Why would I use any MC technique other than basic sampling I'm trying to learn sampling techniques. Lots of tutorials say that they are useful when "you can't sample directly from the pdf...."
q1)
If I have the algebraic form of the pdf can't I always sample from it?
If I didn't have the algebraic form then I couldn't do anything anyway. What do they mean by this?
q2)
Why would I bother with something like importance/gibbs/mh sampling when I can just sample directly from the pdf with random numbers like this:
for i=1:1000

    rv = rand;

    scatter(rv,betapdf(rv,3,6));

end

This gives me a perfect form of the 3,6 beta.
The importance sampling technique produces a worse pdf approximation.
What am I missing
 A: I'll tackle your second question first. Your method doesn't sample from the beta distribution, but you're sort of right in that there are simple methods that work well when you know the pdf. Say that the pdf of the beta(3, 6) distribution is $p(x)$ and you want to know $y \equiv \int_0^1 f(x) p(x) dx$. Then you could do something like this:
n_draws = 10000;
x = unifrnd(0, 1, n_draws, 1);
px = betapdf(x, 3, 6);
y = f(x)' * px / n_draws;

Or even better, don't sample:
x = 0:.0001:1;
px = betapdf(x, 3, 6);
y = f(x) * px' / length(x);

However, this only works on the beta distribution because its support is on $[0, 1]$. You wouldn't be able to apply such a method to a distribution with unbounded (or unknown) support. However, if you know the CDF, you can use inverse transform sampling to take draws.
Now for your second question: If we know the PDF, why would we need a complicated sampling method? Often, you may know the PDF only up to a constant. Then you can't use inverse transform sampling to take draws. However, you can still use a method like importance sampling or Gibbs sampling.
For example, let's say we want a function of the posterior distribution in a Bayesian model, where $\theta$ is the parameter of interest, $x$ is data, and $\Theta$ is the set of all parameters in the support of the prior:
$$
p(\theta | x) = \frac{p(x | \theta) p(\theta)}{\int_\Theta p(x | \theta') p(\theta') d \theta'}
$$
It may be easy to compute $p(x|\theta) p(\theta)$, but the denominator may be a lot harder. However, you can just note that $p(\theta | x) \propto p(x|\theta) p(\theta)$, and use that fact to use importance sampling, Gibbs sampling, or some other Markov Chain Monte Carlo method to take samples from $p(\theta | x)$. Then you can use those draws to compute a posterior mean or another function of the posterior distribution.
A: *

*That is not a sample from a beta(3,6) distribution.  It is a graph of a uniform variable vs the beta PDF.  For this to be a sample of the beta(3,6) the histogram or density plot of your putative sample (not a scatter plot) should converge to the beta(3,6) PDF.  You sampled, $U$, a uniform random variable, and then applied a transformation (the beta PDF function) to it.  Here's what the density of  of this transformed random variable looks like in black (D(beta_pdf(U))).  In red, I am showing the the beta(3, 6) function.

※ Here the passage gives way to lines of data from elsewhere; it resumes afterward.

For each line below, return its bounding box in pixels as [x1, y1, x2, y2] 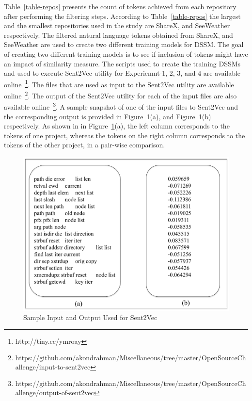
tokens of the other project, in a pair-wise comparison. [4, 140, 165, 150]
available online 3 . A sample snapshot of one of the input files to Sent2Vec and [4, 100, 238, 112]
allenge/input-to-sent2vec [15, 362, 91, 372]
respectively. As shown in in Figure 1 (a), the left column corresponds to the [4, 121, 230, 131]
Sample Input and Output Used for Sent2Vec [23, 312, 157, 322]
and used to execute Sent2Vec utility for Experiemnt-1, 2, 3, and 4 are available [4, 68, 241, 78]
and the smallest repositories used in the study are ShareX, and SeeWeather [4, 20, 230, 31]
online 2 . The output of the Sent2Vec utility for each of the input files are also [4, 89, 237, 100]
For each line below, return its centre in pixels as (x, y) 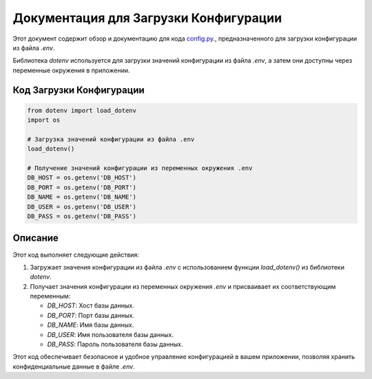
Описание (35, 238)
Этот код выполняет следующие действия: (76, 255)
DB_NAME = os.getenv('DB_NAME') (82, 197)
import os (44, 120)
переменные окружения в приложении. (71, 70)
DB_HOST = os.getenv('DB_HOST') (82, 178)
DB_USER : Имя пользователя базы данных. (110, 334)
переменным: (50, 296)
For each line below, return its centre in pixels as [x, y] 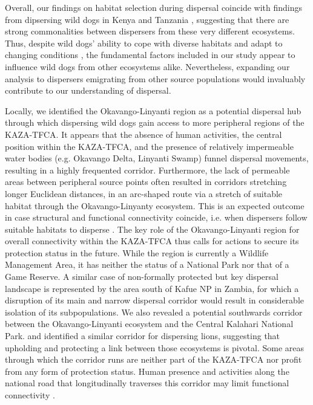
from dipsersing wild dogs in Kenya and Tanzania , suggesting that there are [147, 19]
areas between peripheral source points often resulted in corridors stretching [146, 182]
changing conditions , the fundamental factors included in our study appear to [150, 55]
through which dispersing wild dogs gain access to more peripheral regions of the [155, 122]
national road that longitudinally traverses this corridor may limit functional [147, 383]
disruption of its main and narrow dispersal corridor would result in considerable [154, 300]
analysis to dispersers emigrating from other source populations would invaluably [155, 78]
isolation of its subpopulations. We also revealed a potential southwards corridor [154, 312]
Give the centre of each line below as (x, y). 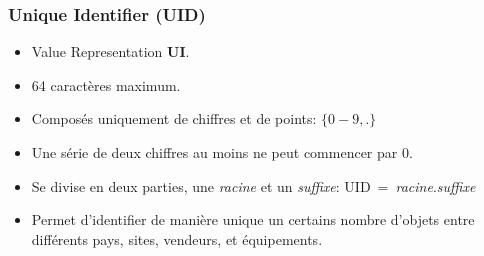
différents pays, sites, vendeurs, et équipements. (177, 238)
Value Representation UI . (110, 51)
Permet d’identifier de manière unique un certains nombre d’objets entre (253, 219)
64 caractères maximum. (106, 84)
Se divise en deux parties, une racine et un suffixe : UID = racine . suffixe (253, 185)
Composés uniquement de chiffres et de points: (174, 118)
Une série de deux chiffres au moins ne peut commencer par (214, 152)

Right away, you can tell something is amiss, because betapdf(U) is as large as 2.5, while we know that a beta random variable lies on the interval [0,1]. 

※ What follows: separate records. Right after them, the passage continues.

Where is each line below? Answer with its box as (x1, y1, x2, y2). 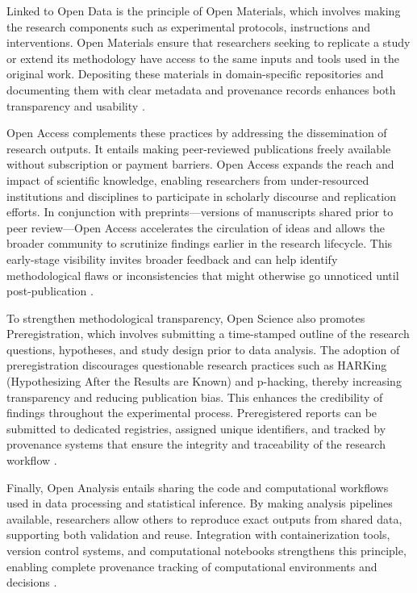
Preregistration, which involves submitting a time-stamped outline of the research (6, 325, 410, 342)
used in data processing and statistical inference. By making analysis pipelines (6, 495, 393, 512)
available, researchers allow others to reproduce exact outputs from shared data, (6, 510, 402, 527)
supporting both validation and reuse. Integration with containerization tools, (6, 526, 390, 543)
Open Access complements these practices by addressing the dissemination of (6, 124, 387, 141)
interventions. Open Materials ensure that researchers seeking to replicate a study (6, 34, 411, 51)
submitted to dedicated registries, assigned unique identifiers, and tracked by (6, 420, 386, 436)
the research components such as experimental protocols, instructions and (6, 18, 371, 35)
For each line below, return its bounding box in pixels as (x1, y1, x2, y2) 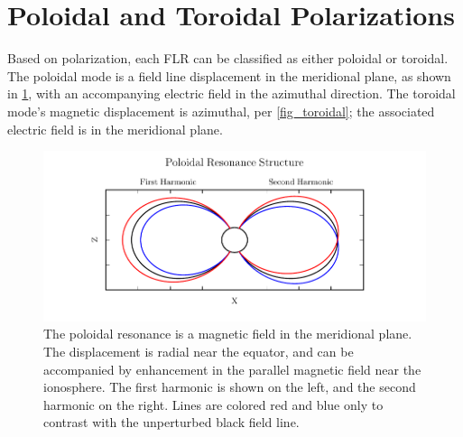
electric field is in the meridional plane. (7, 119, 223, 138)
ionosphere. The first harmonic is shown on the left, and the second (43, 377, 416, 396)
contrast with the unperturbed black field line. (43, 413, 300, 432)
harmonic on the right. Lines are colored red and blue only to (43, 395, 384, 414)
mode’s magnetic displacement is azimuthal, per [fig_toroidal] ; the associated (7, 101, 435, 120)
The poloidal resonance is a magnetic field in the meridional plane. (43, 324, 412, 343)
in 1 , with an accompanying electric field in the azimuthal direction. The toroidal (7, 84, 456, 103)
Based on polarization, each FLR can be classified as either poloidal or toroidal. (7, 49, 449, 68)
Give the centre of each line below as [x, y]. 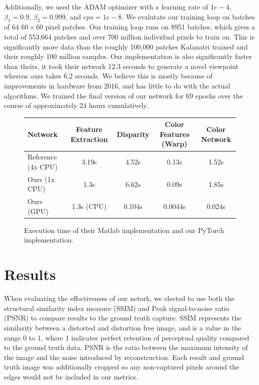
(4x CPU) [43, 166]
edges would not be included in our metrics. [71, 376]
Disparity [133, 134]
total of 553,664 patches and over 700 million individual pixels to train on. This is [129, 36]
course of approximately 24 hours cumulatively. [76, 105]
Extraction [89, 139]
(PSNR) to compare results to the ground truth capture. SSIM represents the [123, 318]
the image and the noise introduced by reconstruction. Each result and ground [124, 357]
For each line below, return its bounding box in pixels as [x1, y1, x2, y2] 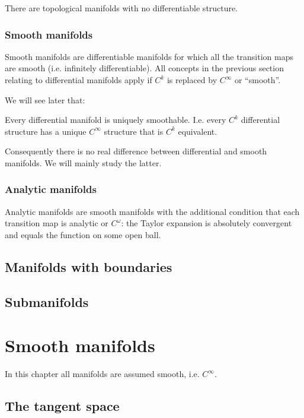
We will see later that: [5, 93, 85, 106]
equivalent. [178, 125, 217, 137]
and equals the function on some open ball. [5, 228, 161, 240]
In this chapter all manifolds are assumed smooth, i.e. [5, 368, 200, 380]
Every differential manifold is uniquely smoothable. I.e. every [5, 113, 226, 126]
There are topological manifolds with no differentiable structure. [5, 2, 238, 14]
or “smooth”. [234, 74, 281, 85]
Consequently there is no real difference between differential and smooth [5, 145, 267, 157]
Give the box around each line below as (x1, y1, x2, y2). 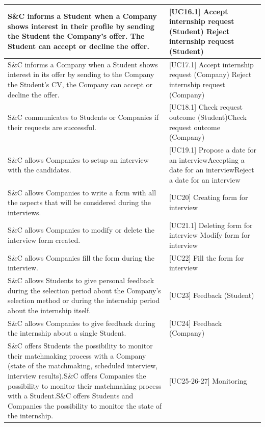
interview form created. (8, 235, 81, 245)
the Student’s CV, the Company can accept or (8, 79, 152, 89)
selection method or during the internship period (8, 295, 160, 306)
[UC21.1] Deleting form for (169, 219, 253, 230)
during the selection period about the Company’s (8, 285, 161, 295)
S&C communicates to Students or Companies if (8, 111, 159, 122)
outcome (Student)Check (169, 111, 247, 122)
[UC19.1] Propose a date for (169, 144, 256, 155)
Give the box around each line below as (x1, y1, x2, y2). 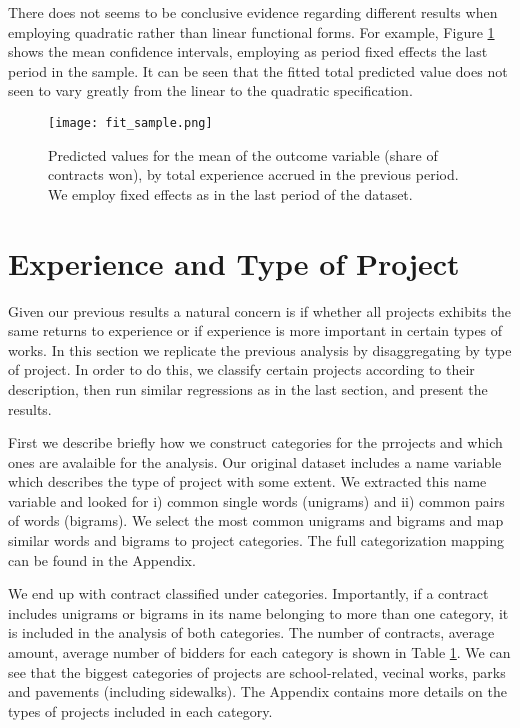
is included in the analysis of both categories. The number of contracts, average (8, 622, 495, 643)
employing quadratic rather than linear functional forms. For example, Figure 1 (8, 21, 495, 42)
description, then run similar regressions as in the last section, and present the (8, 378, 488, 399)
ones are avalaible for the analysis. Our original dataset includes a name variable (8, 451, 502, 472)
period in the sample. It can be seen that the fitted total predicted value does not (8, 60, 508, 81)
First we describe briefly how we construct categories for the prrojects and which (8, 432, 503, 453)
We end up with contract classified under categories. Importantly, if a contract (8, 583, 489, 604)
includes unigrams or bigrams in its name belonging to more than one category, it (8, 602, 509, 623)
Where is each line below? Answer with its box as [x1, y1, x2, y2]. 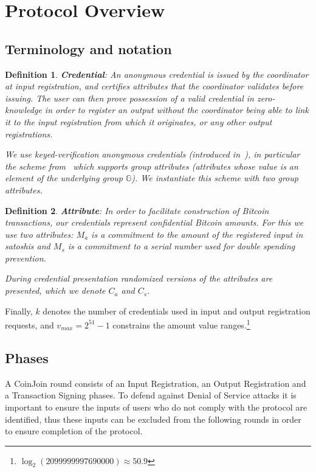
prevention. [5, 251, 46, 264]
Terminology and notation [5, 39, 172, 58]
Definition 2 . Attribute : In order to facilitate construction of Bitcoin [5, 204, 269, 217]
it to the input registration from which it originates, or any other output [5, 115, 272, 128]
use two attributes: [5, 227, 74, 240]
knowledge [5, 103, 42, 116]
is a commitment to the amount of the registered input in [91, 227, 303, 240]
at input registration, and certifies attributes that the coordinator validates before [5, 80, 304, 92]
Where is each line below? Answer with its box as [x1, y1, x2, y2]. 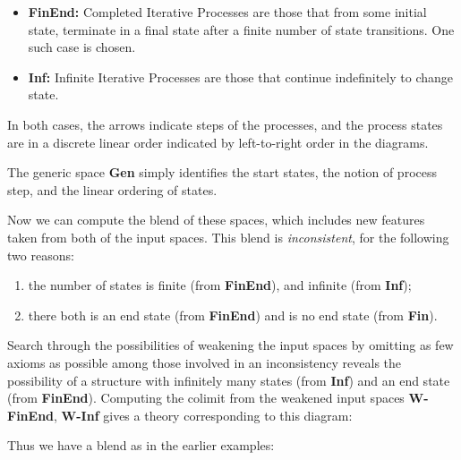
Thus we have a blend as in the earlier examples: [7, 436, 275, 455]
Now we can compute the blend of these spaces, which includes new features [7, 210, 425, 229]
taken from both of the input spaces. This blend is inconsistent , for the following [7, 227, 449, 246]
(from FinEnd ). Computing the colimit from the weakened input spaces [7, 388, 405, 407]
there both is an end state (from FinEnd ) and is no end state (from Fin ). [28, 305, 438, 324]
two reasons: [7, 245, 74, 264]
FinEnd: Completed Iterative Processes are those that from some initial [28, 3, 427, 21]
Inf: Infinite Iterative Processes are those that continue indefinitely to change [28, 67, 453, 86]

*Generally, you do have the algebraic form of the PDF, up to a constant.  But not knowing the normalizing constant of your density means you are stuck!  For the beta distribution, the normalizing constant has a well-characterized (though non-algebraic!) expression.  In general, MCMC is the way to avoid evaluating a complicated, high-dimensional integral, which is how you would generally calculate a normalizing constant.

*Even if you do have the normalizing constant, you still need a way to sample, ie, rejection sampling or as another answer points out, the probability integral transform.